Court limits damages in Innovate Pharmaceuticals v University of Portsmouth case due to contractual liability clauses, disputes dishonesty allegations

Citation: [2024] EWHC 35 (TCC)
Judgment on

Introduction

In the case of Innovate Pharmaceuticals Limited v University of Portsmouth Higher Education Corporation, the Technology and Construction Court (TCC) was tasked with determining whether Innovate Pharmaceuticals Limited (‘Innovate’) could claim damages due to alleged errors and misconduct in a research paper conducted by the University of Portsmouth (‘UoP’). The paper was published by Dr. Richard Hill and colleagues in the ‘Cancer Letters’ journal. Innovate argued that the paper was infected with serious misrepresentations, undermining the commercial value of their patented liquid aspirin formulation, known as IP1867B.

Key Facts

The High Court assessed numerous allegations including the misuse of beta-actin control blots, false descriptions matched to underlying data, and other substantial errors which led to the eventual retraction of the Cancer Letters paper. Innovate sought compensation for the cost of repeating the research program and for the diminished value of their patent due to the delay in exploiting it. Central to the case was the interpretation of clauses 11.4 and 11.5 of the contract, which contained exclusion and limitation of liability provisions, and their interplay with alleged dishonesty by Dr. Hill.

Several legal principles were examined in the case, which revolved primarily around the interpretation of exclusion and limitation clauses within contracts, the Unfair Contract Terms Act 1977 (UCTA), and the legal requirements to establish fraudulent misrepresentation or dishonesty.

The court meticulously navigated through the clauses of the contract, assessing their reasonability under UCTA, and observed that explicit language is required to exclude liability for fraudulent or dishonest actions.
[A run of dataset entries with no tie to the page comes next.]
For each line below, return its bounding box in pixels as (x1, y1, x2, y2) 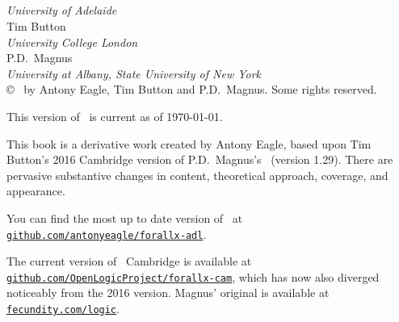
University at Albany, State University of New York (6, 65, 262, 82)
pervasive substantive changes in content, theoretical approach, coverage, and (6, 166, 388, 183)
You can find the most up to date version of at (6, 209, 243, 226)
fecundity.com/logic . (6, 300, 120, 316)
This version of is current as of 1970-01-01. (6, 107, 223, 124)
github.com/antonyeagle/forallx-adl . (6, 225, 207, 242)
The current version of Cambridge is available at (6, 253, 252, 270)
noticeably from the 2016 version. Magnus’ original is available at (6, 284, 330, 301)
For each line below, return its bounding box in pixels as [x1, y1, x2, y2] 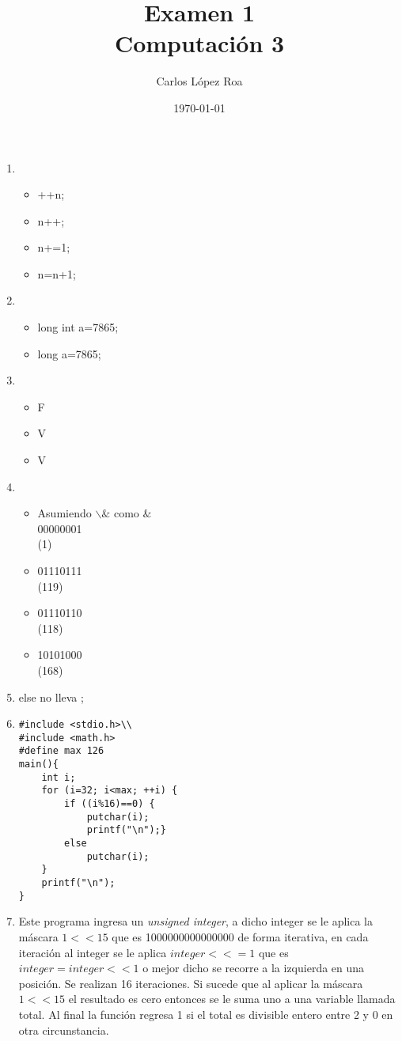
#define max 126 [18, 745, 104, 757]
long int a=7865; [37, 319, 119, 335]
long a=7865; [37, 345, 101, 362]
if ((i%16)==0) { [64, 798, 155, 810]
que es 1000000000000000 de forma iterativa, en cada [112, 928, 369, 944]
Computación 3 [114, 27, 285, 59]
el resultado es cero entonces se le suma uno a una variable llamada [68, 990, 396, 1007]
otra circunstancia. [18, 1021, 109, 1038]
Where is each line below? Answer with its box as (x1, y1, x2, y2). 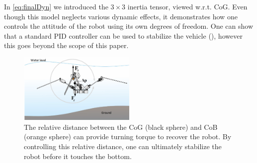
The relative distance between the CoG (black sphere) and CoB (24, 121, 218, 132)
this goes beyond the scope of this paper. (4, 40, 129, 51)
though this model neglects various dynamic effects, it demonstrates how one (4, 11, 238, 21)
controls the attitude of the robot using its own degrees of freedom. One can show (4, 21, 254, 31)
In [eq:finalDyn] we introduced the (4, 1, 108, 11)
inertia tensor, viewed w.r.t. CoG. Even (127, 1, 248, 11)
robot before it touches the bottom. (24, 151, 132, 161)
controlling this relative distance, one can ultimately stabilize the (24, 141, 222, 152)
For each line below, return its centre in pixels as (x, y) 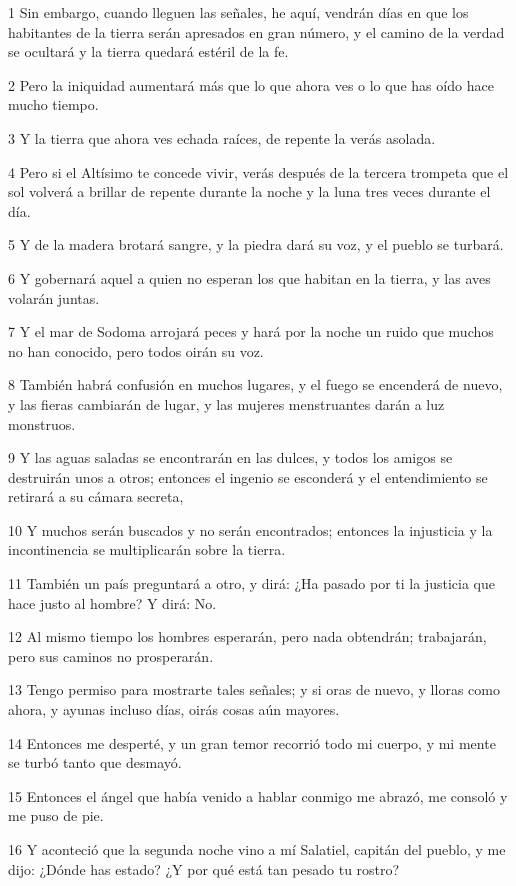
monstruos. (42, 423)
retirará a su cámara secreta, (96, 496)
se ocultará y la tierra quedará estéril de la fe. (148, 51)
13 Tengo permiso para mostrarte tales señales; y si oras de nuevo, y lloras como (254, 689)
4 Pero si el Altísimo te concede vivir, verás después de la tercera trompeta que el (258, 171)
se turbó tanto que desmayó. (95, 762)
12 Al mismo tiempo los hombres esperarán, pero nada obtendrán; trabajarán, (247, 636)
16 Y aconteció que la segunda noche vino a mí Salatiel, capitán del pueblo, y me (257, 849)
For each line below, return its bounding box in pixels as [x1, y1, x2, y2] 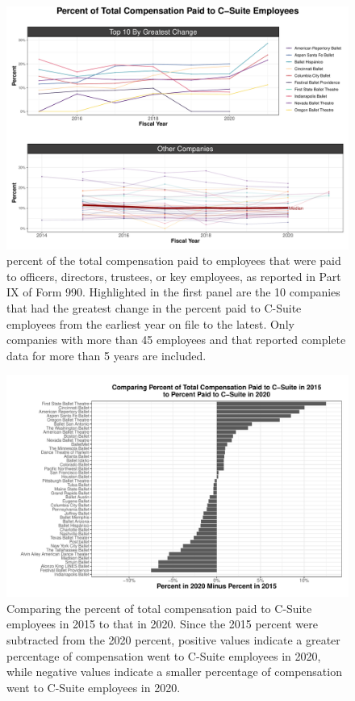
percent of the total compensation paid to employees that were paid [6, 252, 341, 269]
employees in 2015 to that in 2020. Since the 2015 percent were [6, 615, 318, 632]
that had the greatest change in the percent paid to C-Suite [6, 299, 302, 316]
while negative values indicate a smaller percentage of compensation [6, 663, 342, 680]
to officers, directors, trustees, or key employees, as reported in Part [6, 267, 341, 284]
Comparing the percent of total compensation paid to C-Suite [6, 599, 312, 616]
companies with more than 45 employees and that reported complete [6, 331, 346, 348]
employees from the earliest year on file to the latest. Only [6, 315, 294, 332]

The case law cited, including Ivey v Genting Casinos (UK) Ltd, provided guidance on establishing dishonesty, indicating that subjective knowledge of falsehood and an objective assessment against the standards of ordinary decent people were key for determining intentional misrepresentation.
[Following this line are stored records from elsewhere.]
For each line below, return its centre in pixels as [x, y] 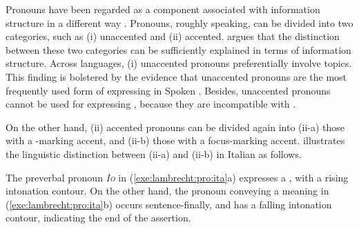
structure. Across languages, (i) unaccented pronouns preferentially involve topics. [179, 63]
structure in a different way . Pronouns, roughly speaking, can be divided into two [179, 22]
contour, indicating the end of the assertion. [98, 218]
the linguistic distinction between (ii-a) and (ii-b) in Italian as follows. [154, 153]
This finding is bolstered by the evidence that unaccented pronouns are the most [176, 76]
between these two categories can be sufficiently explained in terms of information [178, 49]
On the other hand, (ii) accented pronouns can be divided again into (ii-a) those [175, 127]
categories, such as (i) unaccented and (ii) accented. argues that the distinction [173, 36]
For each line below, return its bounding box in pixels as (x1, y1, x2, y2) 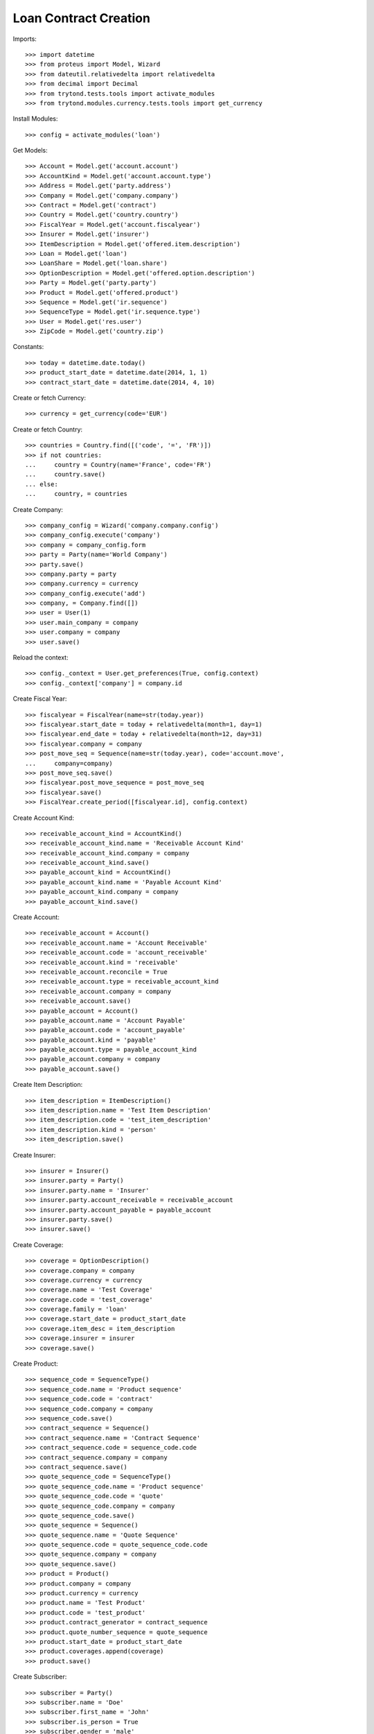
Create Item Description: (12, 1081, 83, 1089)
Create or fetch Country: (12, 425, 83, 433)
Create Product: (12, 1359, 58, 1368)
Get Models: (12, 146, 48, 155)
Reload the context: (12, 653, 69, 662)
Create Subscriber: (12, 1672, 67, 1681)
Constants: (12, 343, 44, 351)
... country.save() (25, 470, 106, 479)
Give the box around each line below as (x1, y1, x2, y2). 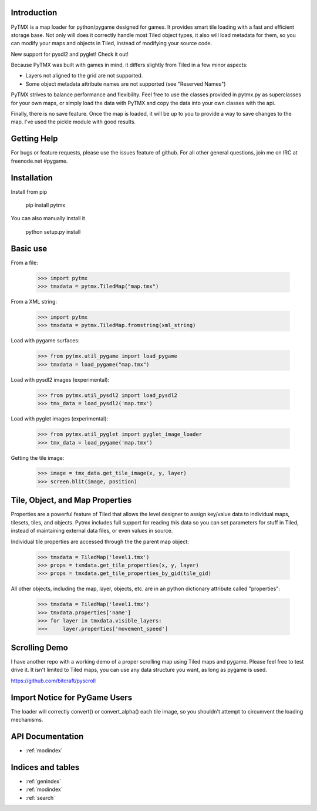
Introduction (11, 8, 58, 18)
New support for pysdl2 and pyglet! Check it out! (11, 51, 129, 58)
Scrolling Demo (11, 642, 69, 652)
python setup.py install (25, 228, 81, 235)
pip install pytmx (25, 201, 66, 208)
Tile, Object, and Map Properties (11, 495, 132, 505)
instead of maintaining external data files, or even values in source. (11, 527, 173, 534)
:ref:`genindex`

The Court ruled that Innovate’s claims were subject to the limitation of liability clause, capping recovery at £1 million, notwithstanding the issues of whether there was a breach of reasonable care and skill under clause 11.1, and whether Dr. Hill’s actions constituted dishonesty. The court also considered whether Dr. Hill had any motive for alleged dishonesty, as well as established case law which requires cogent evidence for proof of fraud, given its inherent improbability.

Outcomes

The Court concluded that Innovate’s claims were limited by clauses 11.4 and 11.5 of the contract, which excluded liability for loss of profits and other significant losses and limited the university’s total liability to £1 million. It also rejected Innovate’s allegations of dishonesty against Dr. Hill. However, it was accepted that errors in the publication of data amounted to a breach of contract by UoP. The Court ordered UoP to pay Innovate damages of £1 million, which is the maximum recoverable under the contract, for the costs associated with repeating the research work, excluding any costs relating to non-GBM tumour testing and Clomipramine, which went beyond the contract’s scope.

Conclusion

The case of Innovate Pharmaceuticals Limited v University of Portsmouth highlights the significance of clear contractual terms, especially regarding limitations on liability and the exclusion of losses. It also underscores the stringent burden of establishing dishonesty or fraud in civil claims as an inherently improbable allegation. The court’s meticulous analysis reaffirmed that while contracts should encompass flexibility, especially during research, this does not extend to acts of misconduct or unreasoned deviations from expected academic standards. This case serves as a cautionary tale for contractual engagements in research, emphasizing that comprehensive provisions and academic integrity are critical to the commercial viability of intellectual property.